When I tried approach a) I came up with another point on the z axis, (0,0,1), used it as a vector of its own, crossed it with PQ, picked up the resultant, and plugged in the direction numbers to the plane equation.

For part b) I tried making a vector out of (0,0,1) and P, crossing it with PQ and using the resultant direction numbers.

However, both approaches seem to be rather wrong.

 

[SammyS]

Homework Statement

Find an equation of the plane that passes through the points (4,2,1) and (-2, 9, 6), and is parallel to the z axis.

Homework Equations

a(X-Xo) + b(Y-Yo) + c(Z-Zo) = 0

The Attempt at a Solution

Okay so for this one, I first tried to make a vector out of the two given points.
If P(4,2,1) and Q(-2,9,6),

then PQ = <-6,7,5>.

Next I fumbled around a bit trying to figure out how to either a) find another vector to form a cross product with, or b) somehow figure out what the <a,b,c> numbers should look like in order to be parallel to z axis.

When I tried approach a) I came up with another point on the z axis, (0,0,1), used it as a vector of its own, crossed it with PQ, picked up the resultant, and plugged in the direction numbers to the plane equation.

For part b) I tried making a vector out of (0,0,1) and P, crossing it with PQ and using the resultant direction numbers.

However, both approaches seem to be rather wrong.

Why pick a point on the z-axis?

Instead, use a vector which is parallel to the z-axis .

 

[hagobarcos]

Does the unit vector z count? <0,0,1>

 

[SammyS]

Does the unit vector z count? <0,0,1>

Why not?
Beginning or ending at either of the given points, where does this vector take you ?

 

[hagobarcos]

Well, since the unit vector always points up by 1 unit, for point P(4,2,1), the vector says to go up one to (4, 2, 2).

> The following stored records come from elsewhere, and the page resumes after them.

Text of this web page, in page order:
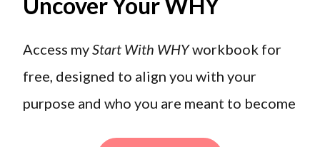
Access myStart With WHYworkbook for
free, designed to align you with your
purpose and who you are meant to become
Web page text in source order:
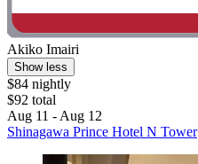
Akiko Imairi
Show less
$84 nightly
$92 total
Aug 11 - Aug 12
Shinagawa Prince Hotel N Tower
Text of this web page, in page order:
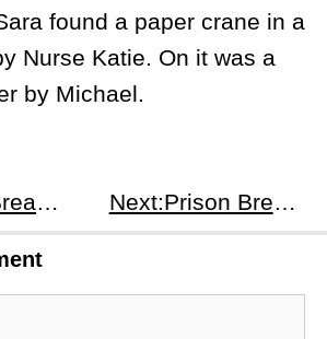
found a paper crane in a
Nurse Katie. On it was a
by Michael.
Prev:Prison Break S1E22 Next:Prison Break S2E2
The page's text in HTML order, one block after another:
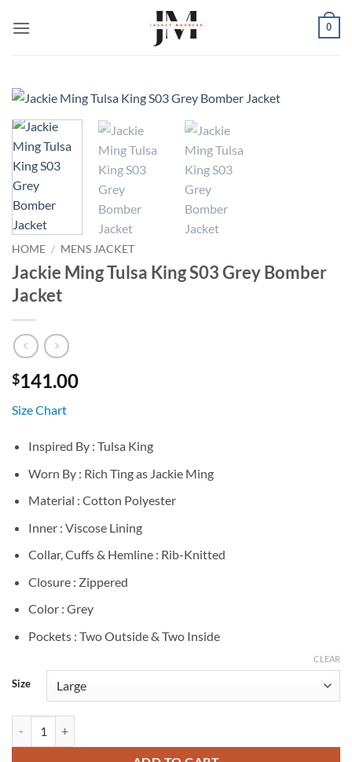
0
HOME / MENS JACKET
Jackie Ming Tulsa King S03 Grey Bomber
Jacket
$141.00
Size Chart
Inspired By : Tulsa King
Worn By : Rich Ting as Jackie Ming
Material : Cotton Polyester
Inner : Viscose Lining
Collar, Cuffs & Hemline : Rib-Knitted
Closure : Zippered
Color : Grey
Pockets : Two Outside & Two Inside
Size
CLEAR
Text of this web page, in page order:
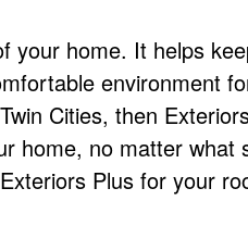
home. It helps
environment
Cities, then
home, no matter what
Plus for your
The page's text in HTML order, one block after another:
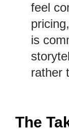
feel
is
rather
The
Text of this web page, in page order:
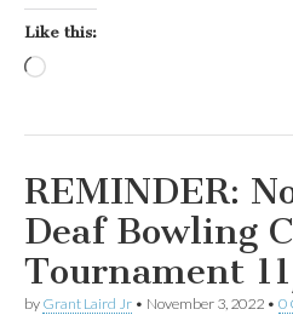
Like this:
REMINDER:
Deaf Bowling
Tournament
by Grant Laird Jr • November 3, 2022 • 0
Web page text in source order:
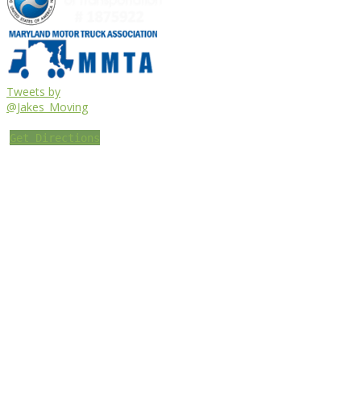
Tweets by
@Jakes_Moving
Get Directions
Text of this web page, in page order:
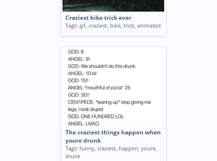
Craziest bike trick ever
Tags: gif, craziest, bike, trick, animated
The craziest things happen when
youre drunk
Tags: funny, craziest, happen, youre,
drunk
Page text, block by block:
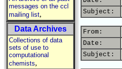
messages on the ccl
mailing list,
Data Archives
Collections of data
sets of use to
computational
chemists,
Subject:
From:
Date:
Subject:
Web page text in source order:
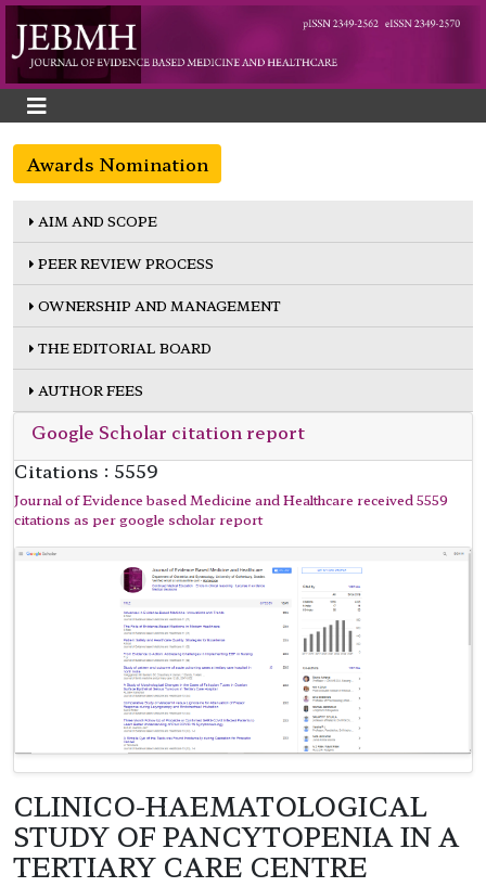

For point Q(-2,9,6), it says go up one unit in the z axis, to (-2,9,8).

With these new points, the cross product of the resulting vectors should yield the direction numbers <a,b,c> of the normal vector to the plane that I am trying to describe, no?

 

[hagobarcos]

Maybe this is still wrong, but I have a resultant of 7i + 6j + 0k from crossing <0,0,1> with <-6,7,5>, which I then used to produce 7(x-4) + 6(y-2) = 0, which turns out to

7x + 6y - 40 = 0.

However, upon asking Wolfram Alpha to plot it, I got a line!

 

[hagobarcos]

Well actually, after some meddling, got this:

 

[SammyS]

Maybe this is still wrong, but I have a resultant of 7i + 6j + 0k from crossing <0,0,1> with <-6,7,5>, which I then used to produce 7(x-4) + 6(y-2) = 0, which turns out to

7x + 6y - 40 = 0.

However, upon asking Wolfram Alpha to plot it, I got a line!

That plane does contain the two points, and is parallel to (or contains) <0, 0, 1>, right? Since the plane doesn't pass through the origin, it's parallel to the z-axis.

 

[hagobarcos]

Excellent. Thank you for the assistance :D